No dia 11 de novembro estiveram animando a tarde com muito som ao vivo e de boa qualidade o forrozão com a banda ‘Meu Xodó’, o bolero e o romantismo com Sandrinha Andrade, o DJ nos intervalos, tendo a presença de mais de 1.500 pessoas ocupando todas as dependências do clube. Era uma promoção do CEPE que estava ajudando a Academia Amazonas Top Team, de Jiu-Jitsu, com a doação de uma feijoada para que duas representantes da academia pudessem arrecadar com as vendas da feijoada algum recurso para a hospedagem, alimentação e translado até o Ginásio do Ibirapuera, onde as atletas Camila Barbosa e Rachel Nunes estarão nos dias 16, 17 e 18 de novembro representando o Estado e a academia no referido campeonato. O presidente Marcos Cavalcante ajuda o mestre V-8 a manter o projeto iniciado na comunidade há mais de sete anos.

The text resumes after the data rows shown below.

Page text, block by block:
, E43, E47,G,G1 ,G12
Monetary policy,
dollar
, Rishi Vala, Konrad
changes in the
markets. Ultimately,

O presidente do CEPE, Marcos Cavalcante, junto ao vice-presidente Bartolomeu Costa

“O Clube da Petrobras está aberto para ajudar a comunidade em geral, não só no esporte, mas ajuda também alguém que esteja enfermo e que precisa de ajuda, ninguém cobra nada. O clube faz a doação da feijoada, e a pessoa só tem o trabalho de vender. A própria Petrobras tem outros projetos, como o ‘Violeta’, onde a empresa paga cursos de agentes de portaria, secretariado, na área administrativa. Outro exemplo é o ‘projeto OELA’, no bairro Zumbi dos Palmares, com aulas de Taekwondo, futebol para crianças, zumba. Tem um funcionário da Petrobras, o seu Vinicius, que é assistente social da empresa e é responsável pela fiscalização do investimento que a empresa auxilia nos projetos sociais, culturais e esportivos de todos bairros próximos do clube e de outras zonas da cidade também”, finalizou.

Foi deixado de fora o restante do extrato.